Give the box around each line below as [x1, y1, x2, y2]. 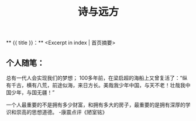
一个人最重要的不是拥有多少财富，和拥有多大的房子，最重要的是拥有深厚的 [6, 101, 185, 108]
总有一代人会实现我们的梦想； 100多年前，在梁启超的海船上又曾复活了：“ [6, 74, 183, 81]
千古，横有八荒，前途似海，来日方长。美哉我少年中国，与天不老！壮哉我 [11, 82, 185, 88]
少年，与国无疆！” [11, 89, 55, 96]
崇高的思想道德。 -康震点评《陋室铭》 [16, 109, 108, 115]

[What to produce] Please copy every record above exactly, but leave the pictures out.

[The completed task]
Give the box around each line below as [x1, y1, x2, y2]. 
一个人最重要的不是拥有多少财富，和拥有多大的房子，最重要的是拥有深厚的 [6, 101, 185, 108]
总有一代人会实现我们的梦想； 100多年前，在梁启超的海船上又曾复活了：“ [6, 74, 183, 81]
千古，横有八荒，前途似海，来日方长。美哉我少年中国，与天不老！壮哉我 [11, 82, 185, 88]
少年，与国无疆！” [11, 89, 55, 96]
崇高的思想道德。 -康震点评《陋室铭》 [16, 109, 108, 115]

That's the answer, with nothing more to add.